Random crop assumes that the original image is larger than the target input size. So you cannot feed the originals as is.

Best regards

Thomas

rzhang63 · October 29, 2019, 7:43pm

Thank you for your reply!

Then what about other transformations such as random horizontal flip? Are the originals never used as well?

ptrblck · October 29, 2019, 10:56pm

Random horizontal flip flips the image with the given probability, so with probability p you’ll get the flipped image, with 1-p you’ll get the original image.

Andrew_Wagner · June 5, 2020, 1:27pm

I know this is an old post by now, but doesn’t your code snippet leak the output class to the trainer? i.e. you might make all of the cat pictures light and all of the dog pictures dark, and then the network could learn to identify things based on your augmentation, rather than what’s actually in the picture.

I’m new to pytorch, and came here while googling around to find whether my augmentation should subclass Dataset or Dataloader, so maybe I missed something subtle.

ptrblck · June 5, 2020, 11:12pm

Yes, this could be the case and I’m not familiar with @Josiane_Rodrigues’s use case, so she might give you more information on it.

Maybe she is dealing with a custom dataset, which “needs” the different preprocessing steps?

Josiane_Rodrigues · June 6, 2020, 12:38am

Hi @Andrew_Wagner, at the time I hadn’t thought of treating data that way, but it’s a good idea and it can work.
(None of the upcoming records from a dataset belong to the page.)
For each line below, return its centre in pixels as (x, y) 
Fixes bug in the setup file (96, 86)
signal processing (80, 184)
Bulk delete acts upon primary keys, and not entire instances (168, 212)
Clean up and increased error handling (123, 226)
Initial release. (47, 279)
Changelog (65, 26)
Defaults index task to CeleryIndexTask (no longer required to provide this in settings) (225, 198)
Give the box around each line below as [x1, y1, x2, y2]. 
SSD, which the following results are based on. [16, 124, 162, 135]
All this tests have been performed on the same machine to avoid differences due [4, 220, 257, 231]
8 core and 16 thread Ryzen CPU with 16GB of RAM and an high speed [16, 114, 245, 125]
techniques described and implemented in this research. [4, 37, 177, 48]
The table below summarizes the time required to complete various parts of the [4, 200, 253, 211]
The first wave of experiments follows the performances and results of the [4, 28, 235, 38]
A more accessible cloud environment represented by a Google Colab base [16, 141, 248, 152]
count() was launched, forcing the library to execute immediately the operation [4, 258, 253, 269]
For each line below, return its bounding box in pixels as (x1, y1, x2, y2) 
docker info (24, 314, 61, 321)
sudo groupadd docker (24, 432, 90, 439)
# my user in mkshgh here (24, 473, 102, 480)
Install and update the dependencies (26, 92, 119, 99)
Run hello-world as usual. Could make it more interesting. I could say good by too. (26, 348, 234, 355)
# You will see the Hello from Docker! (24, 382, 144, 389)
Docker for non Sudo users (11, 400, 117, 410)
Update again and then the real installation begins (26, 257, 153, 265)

Dipayan_Das · August 1, 2020, 4:54am

This thread has been very helpful in understanding pytorch augmentation. However, i am still lingering with some questions:
~ If I am applying on-the-fly augmentation transforms, then I have to actually wait more number of epochs to cover all the possible transformed images. Is there any custom way of covering all these possible transformed images in one epoch ?
~ Is there a way to set a max_limit on the number of transformed images I want to use in one epoch ? (i.e, if I want to increase the number of back-prop iterations more than len(dataset)//batch_size )

A code-snippet shall be much desired.

Thank you

ptrblck · August 2, 2020, 2:33am

While you could calculate the number of all transformed images for e.g. a random flipping in one dimension (it would just double), this won’t be feasible for other transformations, such as random rotation which work using floating point numbers. The number of “all possible transformed images” could be theoretically calculated, but wouldn’t make much sense as it would be huge.
You could manipulate the length of the Dataset by changing the return value in Dataset.__len__(self).
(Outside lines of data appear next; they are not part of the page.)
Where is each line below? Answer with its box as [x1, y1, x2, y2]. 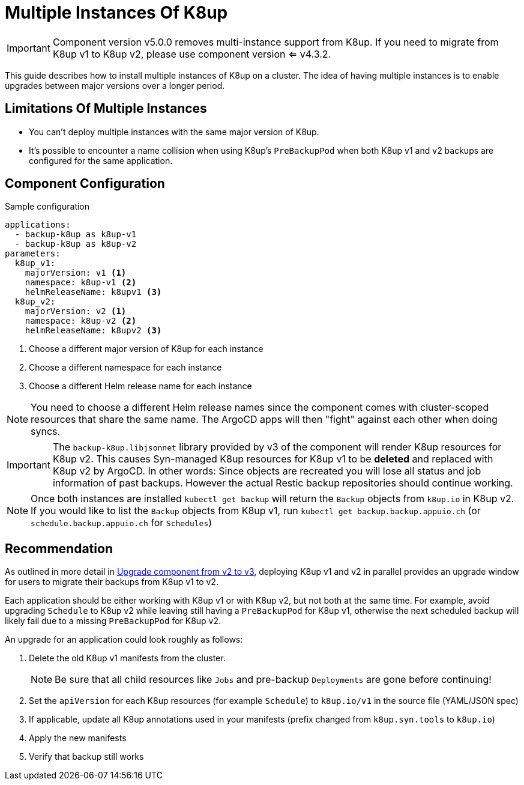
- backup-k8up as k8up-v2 [14, 239, 137, 249]
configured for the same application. [29, 155, 173, 166]
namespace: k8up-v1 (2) [25, 277, 137, 288]
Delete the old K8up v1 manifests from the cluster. [29, 653, 226, 664]
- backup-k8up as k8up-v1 [14, 229, 137, 240]
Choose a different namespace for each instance [29, 362, 222, 373]
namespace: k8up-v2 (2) [25, 316, 137, 326]
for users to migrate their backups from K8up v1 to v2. [5, 577, 218, 587]

Xuei · March 11, 2023, 6:43pm

So, if I have 100 images and then transform, 1 epoch is 100, and 2nd epoch is 100 too, but that’s 100 different images because they’ve been transformed?. so I can have 200 different data

ptrblck · March 11, 2023, 7:54pm

No, I wouldn’t call them “different images” since you are only augmenting each sample.
Since random operations would most likely never repeat exactly the same transformation for each sample you would otherwise claim to have an infinite dataset.

Xuei · March 14, 2023, 2:06am

So, if I have 100 images and then transform, 1 epoch is 100, and 2nd epoch is 100 too, but that’s 100 different images because they’ve been transformed?. so I can have 200 different data

ptrblck · March 14, 2023, 5:38am

No, I think your logic is flawed, since I could use a single image, transform it in each iteration and claim I have unlimited samples expecting my model to never overfit.
Transformations augment the data but do not create new data samples.